[Intel-gfx] [PATCH 41/53] drm/i915/bdw: Avoid non-lite-restore preemptions

Mon Jun 23 13:52:11 CEST 2014

> -----Original Message-----
> From: Daniel Vetter [mailto:daniel.vetter at ffwll.ch] On Behalf Of Daniel
> Vetter
> Sent: Wednesday, June 18, 2014 9:49 PM
> To: Mateo Lozano, Oscar
> Cc: intel-gfx at lists.freedesktop.org
> Subject: Re: [Intel-gfx] [PATCH 41/53] drm/i915/bdw: Avoid non-lite-restore
> preemptions
> 
> On Fri, Jun 13, 2014 at 04:37:59PM +0100, oscar.mateo at intel.com wrote:
> > From: Oscar Mateo <oscar.mateo at intel.com>
> >
> > In the current Execlists feeding mechanism, full preemption is not
> > supported yet: only lite-restores are allowed (this is: the GPU simply
> > samples a new tail pointer for the context currently in execution).
> >
> > But we have identified an scenario in which a full preemption occurs:
> > 1) We submit two contexts for execution (A & B).
> > 2) The GPU finishes with the first one (A), switches to the second one
> > (B) and informs us.
> > 3) We submit B again (hoping to cause a lite restore) together with C,
> > but in the time we spend writing to the ELSP, the GPU finishes B.
> > 4) The GPU start executing B again (since we told it so).
> > 5) We receive a B finished interrupt and, mistakenly, we submit C
> > (again) and D, causing a full preemption of B.
> >
> > By keeping a better track of our submissions, we can avoid the
> > scenario described above.
> 
> How? I don't see a way to fundamentally avoid the above race, and I don't
> really see an issue with it - the gpu should notice that there's not really any
> work done and then switch to C.
> 
> Or am I completely missing the point here?
> 
> With no clue at all this looks really scary.

The race is avoided by keeping track of how many times a context has been submitted to the hardware and by better discriminating the received context switch interrupts: in the example, when we have submitted B twice, we won´t submit C and D as soon as we receive the notification that B is completed because we were expecting to get a LITE_RESTORE and we didn´t, so we know a second completion will be received shortly.

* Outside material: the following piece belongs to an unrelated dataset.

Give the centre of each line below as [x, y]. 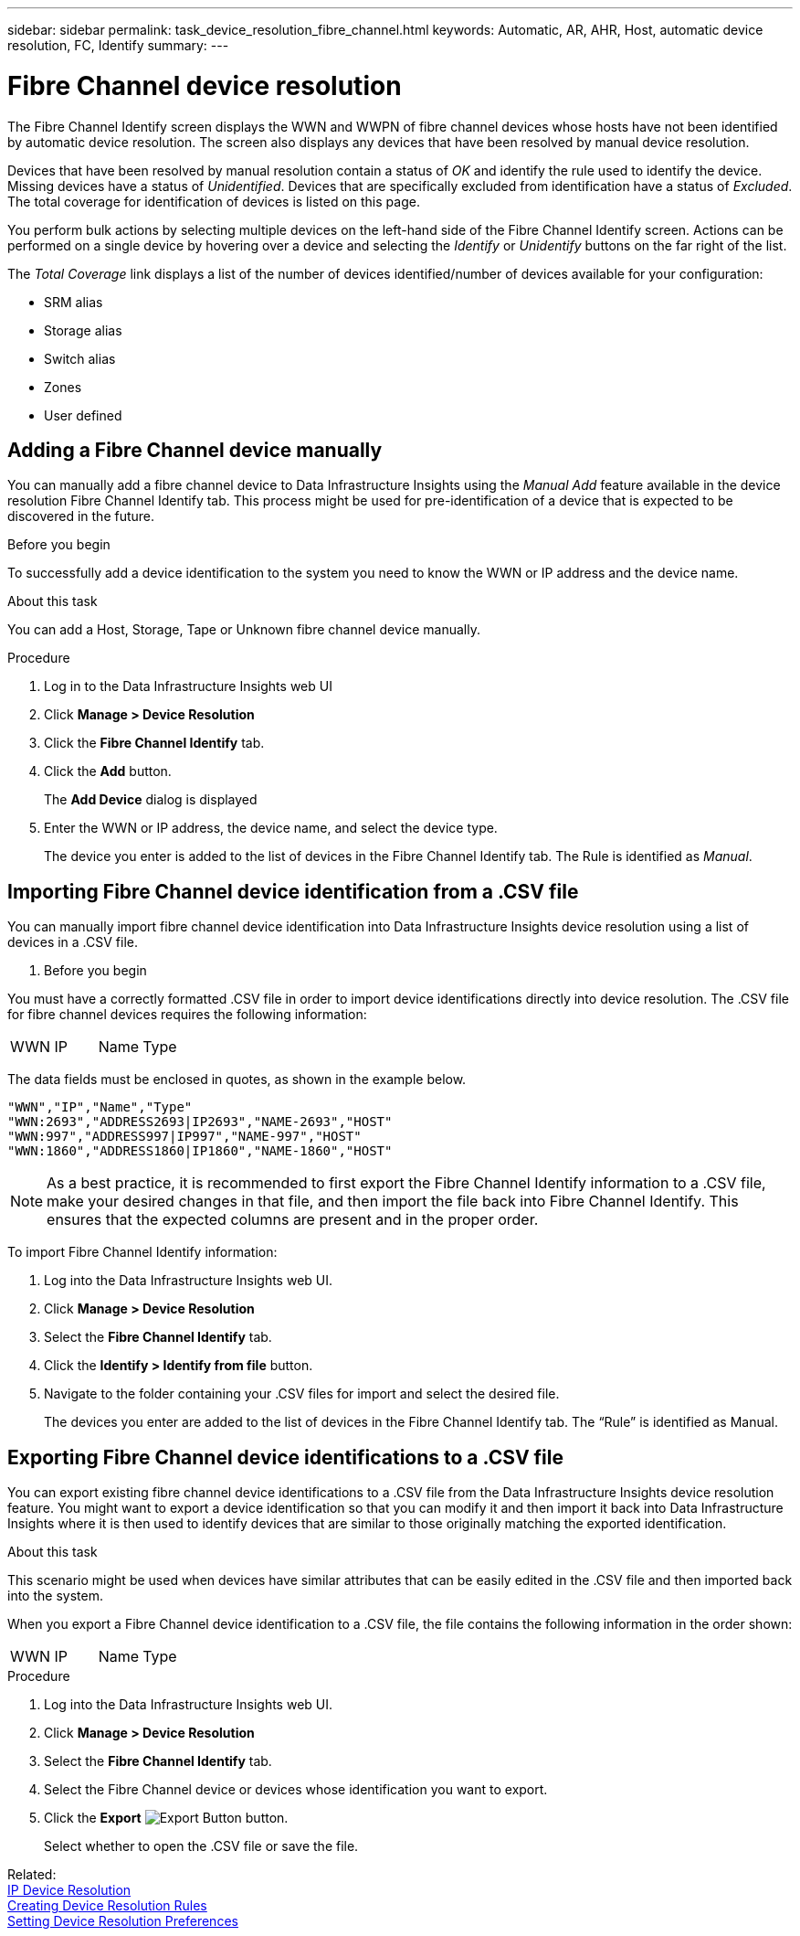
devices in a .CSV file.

Without this explicit checking, the race condition happens and, somehow, the batch buffer execution order gets messed with. This can be verified with the IGT test I sent together with the series. I don´t know the exact mechanism by which the pre-emption messes with the execution order but, since other people is working on the Scheduler + Preemption on Execlists, I didn´t try to fix it. In these series, only Lite Restores are supported (other kind of preemptions WARN).

I´ll add this clarification to the commit message.

-- Oscar